» What the task requires
Write out only the lines from the start of the entries up to and including the line with "Pracuje nad portalem"; please skip the pictures.

◇ ◇ ◇ ◇ ◇ ◇ ◇

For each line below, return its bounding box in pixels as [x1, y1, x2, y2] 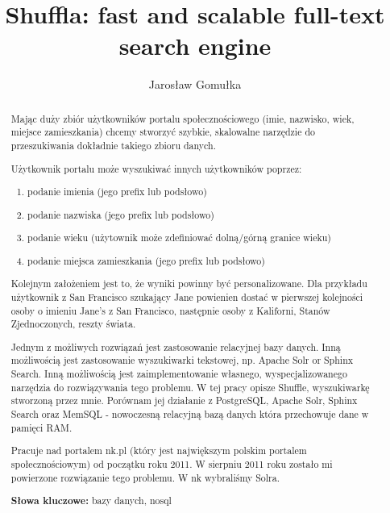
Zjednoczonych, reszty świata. [10, 317, 136, 331]
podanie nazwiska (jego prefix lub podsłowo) [27, 207, 214, 221]
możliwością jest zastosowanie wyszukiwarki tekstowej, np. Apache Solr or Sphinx [10, 353, 354, 367]
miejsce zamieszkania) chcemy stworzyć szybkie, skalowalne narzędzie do [10, 125, 315, 139]
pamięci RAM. [10, 420, 73, 434]
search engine [118, 29, 272, 62]
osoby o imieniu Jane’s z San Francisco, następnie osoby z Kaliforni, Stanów [10, 303, 330, 317]
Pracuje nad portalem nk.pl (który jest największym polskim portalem [10, 444, 307, 457]
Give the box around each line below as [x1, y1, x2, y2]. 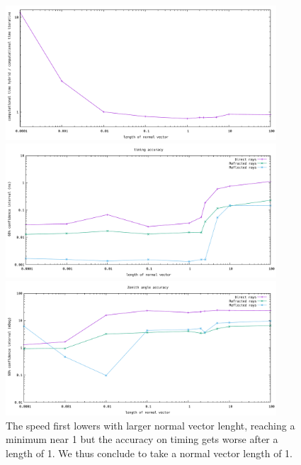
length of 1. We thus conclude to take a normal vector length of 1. [6, 445, 293, 460]
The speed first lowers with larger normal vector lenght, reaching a [6, 417, 295, 432]
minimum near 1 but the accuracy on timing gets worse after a [6, 432, 278, 447]
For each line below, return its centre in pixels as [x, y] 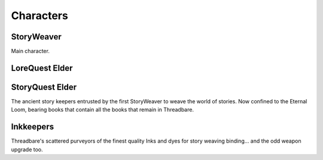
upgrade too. [27, 149]
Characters [39, 16]
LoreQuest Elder [42, 68]
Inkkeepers [32, 127]
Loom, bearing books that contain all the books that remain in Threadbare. [103, 110]
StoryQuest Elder [44, 87]
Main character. [31, 51]
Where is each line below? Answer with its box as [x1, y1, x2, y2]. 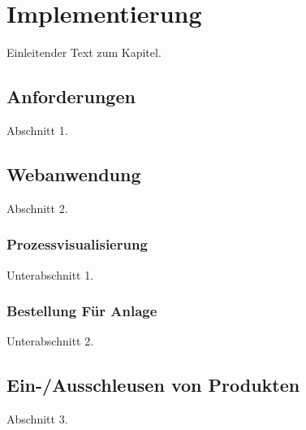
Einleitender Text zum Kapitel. [6, 44, 162, 61]
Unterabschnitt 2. [6, 332, 94, 350]
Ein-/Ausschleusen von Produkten [6, 372, 300, 397]
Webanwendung [6, 161, 141, 186]
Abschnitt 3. [6, 410, 68, 428]
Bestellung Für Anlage [6, 301, 157, 321]
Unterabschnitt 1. [6, 266, 94, 283]
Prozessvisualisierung [6, 234, 148, 254]
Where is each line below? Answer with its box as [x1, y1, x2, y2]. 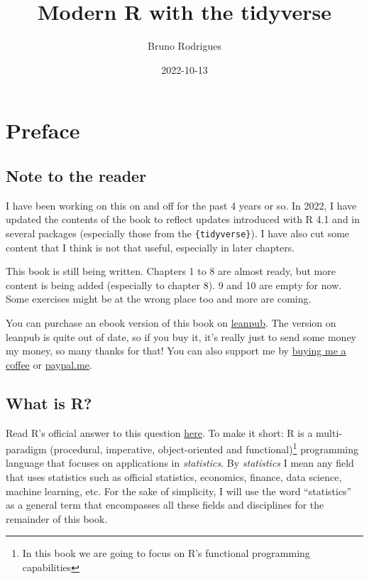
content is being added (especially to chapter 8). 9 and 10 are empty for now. [6, 277, 342, 292]
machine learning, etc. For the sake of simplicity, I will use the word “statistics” [6, 483, 352, 498]
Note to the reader [6, 164, 147, 186]
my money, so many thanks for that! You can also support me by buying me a [6, 343, 346, 358]
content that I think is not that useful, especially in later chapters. [6, 239, 295, 254]
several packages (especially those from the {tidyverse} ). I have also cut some [6, 225, 350, 240]
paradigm [6, 441, 47, 456]
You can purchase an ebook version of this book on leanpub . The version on [6, 315, 336, 330]
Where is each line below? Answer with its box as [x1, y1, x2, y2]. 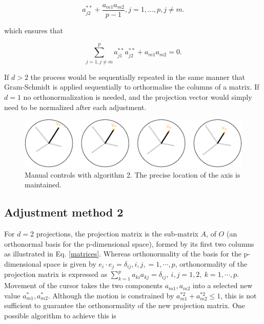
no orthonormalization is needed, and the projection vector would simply [23, 91, 252, 102]
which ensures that [4, 25, 63, 36]
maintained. [25, 179, 62, 190]
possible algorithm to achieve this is [4, 310, 116, 321]
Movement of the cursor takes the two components [4, 280, 163, 291]
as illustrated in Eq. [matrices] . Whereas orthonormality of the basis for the [4, 248, 241, 259]
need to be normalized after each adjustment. [4, 101, 147, 112]
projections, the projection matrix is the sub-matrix [36, 228, 198, 239]
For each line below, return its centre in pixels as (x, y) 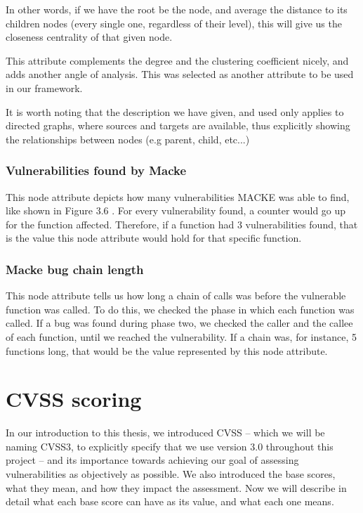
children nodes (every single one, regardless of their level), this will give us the (174, 23)
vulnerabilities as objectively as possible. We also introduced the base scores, (171, 474)
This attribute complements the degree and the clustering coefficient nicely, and (177, 60)
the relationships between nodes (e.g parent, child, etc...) (128, 139)
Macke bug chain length (75, 269)
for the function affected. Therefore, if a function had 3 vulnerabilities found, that (182, 224)
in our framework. (44, 87)
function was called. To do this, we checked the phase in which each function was (180, 309)
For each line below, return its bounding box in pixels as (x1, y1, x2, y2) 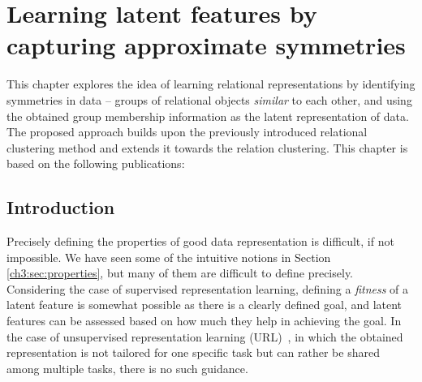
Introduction (6, 195, 115, 220)
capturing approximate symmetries (6, 28, 406, 62)
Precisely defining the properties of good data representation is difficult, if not (6, 233, 394, 250)
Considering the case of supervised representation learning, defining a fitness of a (6, 280, 409, 297)
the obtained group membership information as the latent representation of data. (6, 107, 409, 124)
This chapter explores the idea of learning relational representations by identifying (6, 75, 416, 92)
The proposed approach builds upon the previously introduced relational (6, 123, 368, 140)
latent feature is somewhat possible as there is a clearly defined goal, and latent (6, 296, 403, 313)
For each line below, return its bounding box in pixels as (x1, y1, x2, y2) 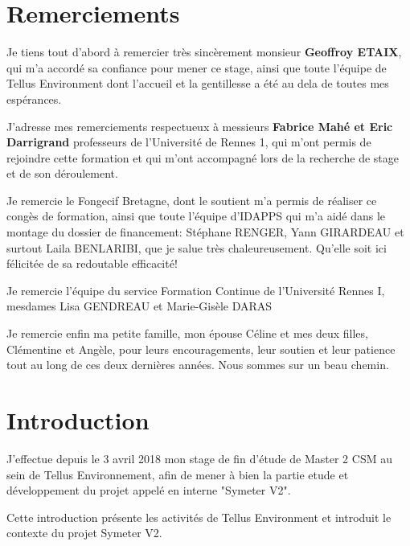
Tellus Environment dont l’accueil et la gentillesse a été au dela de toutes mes (6, 75, 389, 92)
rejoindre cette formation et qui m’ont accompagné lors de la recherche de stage (6, 149, 399, 166)
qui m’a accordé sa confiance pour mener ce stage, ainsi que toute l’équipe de (6, 59, 387, 76)
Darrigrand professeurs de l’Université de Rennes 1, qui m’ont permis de (6, 133, 371, 150)
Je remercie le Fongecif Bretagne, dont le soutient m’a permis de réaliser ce (6, 191, 377, 208)
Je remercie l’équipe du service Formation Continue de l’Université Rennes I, (6, 281, 385, 298)
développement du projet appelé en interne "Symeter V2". (6, 482, 291, 499)
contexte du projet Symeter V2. (6, 524, 162, 541)

◇ ◇ ◇ ◇ ◇ ◇ ◇

» Response
For each line below, return its bounding box in pixels as [x1, y1, x2, y2] 
Zjednoczonych, reszty świata. [10, 317, 136, 331]
podanie nazwiska (jego prefix lub podsłowo) [27, 207, 214, 221]
możliwością jest zastosowanie wyszukiwarki tekstowej, np. Apache Solr or Sphinx [10, 353, 354, 367]
miejsce zamieszkania) chcemy stworzyć szybkie, skalowalne narzędzie do [10, 125, 315, 139]
pamięci RAM. [10, 420, 73, 434]
search engine [118, 29, 272, 62]
osoby o imieniu Jane’s z San Francisco, następnie osoby z Kaliforni, Stanów [10, 303, 330, 317]
Pracuje nad portalem nk.pl (który jest największym polskim portalem [10, 444, 307, 457]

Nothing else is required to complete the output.